Ministry of Crime: An Underworld Explored

Mandy Weiner, Ministry of Crime: An Underworld Explored (Johannesburg: Macmillan, 2018)

ALL countries have a criminal underworld. But when it merges with the overworld, society is in deep trouble. Mandy Wiener’s latest book concludes that the South African Police Service is so deeply compromised and corrupted that our country is wide open to organised crime. The controversial Paul O’Sullivan’s description of many police, some at the highest level, as ‘criminals with badges’ is no exaggeration.

A vast parade of thugs and gangsters crosses Wiener’s 450-page account, but it will surprise no one to read that a central figure is Czech mafioso Radovan Krejcir. Behind his criminality lies a trail of bodies. But it took the South African Revenue Service to bring him to book and apply sufficient pressure to rattle him into making fatal mistakes. Weiner makes a shrewd comparison with the story of Al Capone.

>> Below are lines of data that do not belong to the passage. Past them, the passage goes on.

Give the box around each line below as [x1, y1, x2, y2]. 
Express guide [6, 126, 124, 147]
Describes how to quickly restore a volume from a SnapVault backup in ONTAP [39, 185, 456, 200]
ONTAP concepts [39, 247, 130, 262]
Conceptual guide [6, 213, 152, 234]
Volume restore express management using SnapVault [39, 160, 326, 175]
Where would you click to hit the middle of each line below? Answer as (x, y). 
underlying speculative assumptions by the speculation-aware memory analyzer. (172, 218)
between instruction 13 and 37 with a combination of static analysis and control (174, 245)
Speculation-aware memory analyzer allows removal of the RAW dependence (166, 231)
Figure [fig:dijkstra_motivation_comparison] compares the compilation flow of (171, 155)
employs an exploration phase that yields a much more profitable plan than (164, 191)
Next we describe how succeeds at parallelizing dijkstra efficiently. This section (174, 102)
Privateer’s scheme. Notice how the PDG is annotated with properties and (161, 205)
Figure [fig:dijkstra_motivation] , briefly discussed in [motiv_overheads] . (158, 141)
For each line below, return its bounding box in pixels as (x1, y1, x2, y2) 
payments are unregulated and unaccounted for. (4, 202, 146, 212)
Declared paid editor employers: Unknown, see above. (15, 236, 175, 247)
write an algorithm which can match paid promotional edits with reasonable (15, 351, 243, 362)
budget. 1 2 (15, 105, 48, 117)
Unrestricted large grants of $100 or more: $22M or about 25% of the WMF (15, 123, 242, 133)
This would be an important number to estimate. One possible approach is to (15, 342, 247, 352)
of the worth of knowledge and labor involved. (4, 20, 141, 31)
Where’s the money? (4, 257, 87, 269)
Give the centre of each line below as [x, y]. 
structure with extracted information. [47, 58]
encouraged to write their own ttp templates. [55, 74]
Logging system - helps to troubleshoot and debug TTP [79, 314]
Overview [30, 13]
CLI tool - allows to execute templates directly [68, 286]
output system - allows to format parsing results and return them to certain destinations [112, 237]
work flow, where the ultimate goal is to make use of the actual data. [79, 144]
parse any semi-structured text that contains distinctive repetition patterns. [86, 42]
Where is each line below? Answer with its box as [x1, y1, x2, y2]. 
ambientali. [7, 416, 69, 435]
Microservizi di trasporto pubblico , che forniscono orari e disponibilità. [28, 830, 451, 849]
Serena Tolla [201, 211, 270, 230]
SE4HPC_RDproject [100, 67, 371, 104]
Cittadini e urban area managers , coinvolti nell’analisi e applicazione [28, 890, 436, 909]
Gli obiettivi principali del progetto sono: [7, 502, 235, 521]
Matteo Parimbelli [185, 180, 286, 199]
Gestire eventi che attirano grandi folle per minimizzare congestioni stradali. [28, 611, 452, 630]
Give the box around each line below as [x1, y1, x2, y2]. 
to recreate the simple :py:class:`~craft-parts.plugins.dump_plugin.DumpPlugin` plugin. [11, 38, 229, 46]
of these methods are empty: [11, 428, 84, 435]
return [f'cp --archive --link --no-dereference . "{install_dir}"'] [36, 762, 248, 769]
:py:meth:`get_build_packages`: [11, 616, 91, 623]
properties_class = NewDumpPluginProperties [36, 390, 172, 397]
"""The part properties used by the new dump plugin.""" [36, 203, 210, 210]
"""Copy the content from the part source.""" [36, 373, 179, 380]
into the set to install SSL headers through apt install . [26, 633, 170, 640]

The key to Krejcir’s lengthy survival as a fugitive mafia boss is that he bought police officers. They lost dockets, subverted the course of justice and committed other crimes for him. But perhaps most importantly corrupt police, particularly from the notorious crime intelligence division, supplied Krejcir with sufficient information to stay ahead of the game. Even from prison he has plotted murder and spectacular escape. A small army has to attend his court appearances.

Why South African taxpayers fund Krejcir’s incarceration when extradition to his homeland is the obvious solution is as frustrating as his original appearance in this country. But Wiener’s book shows that he and other mobsters are opportunistic parts of a syndrome, the hollowing out, termite-like, of state institutions. Significant numbers of officials at all levels are bought, the honest and incorruptible are sidelined or worse, and the remainder sink into inertia and indifference. This has happened to every major organ of state administration under the Zuma presidency – thus state capture. The losers are the people of South Africa, betrayed by many of their public servants.

This book has a strangely unattractive cover. And Wiener chooses to use a great deal of reported speech, presumably to maintain the authenticity of interviews. This results in a degree of repetition and some tediously long accounts of simple events that could have been summarised. But it is a compelling read and a wake-up call about the white-anting of our democracy. One fears it is another book that has appeared far too late.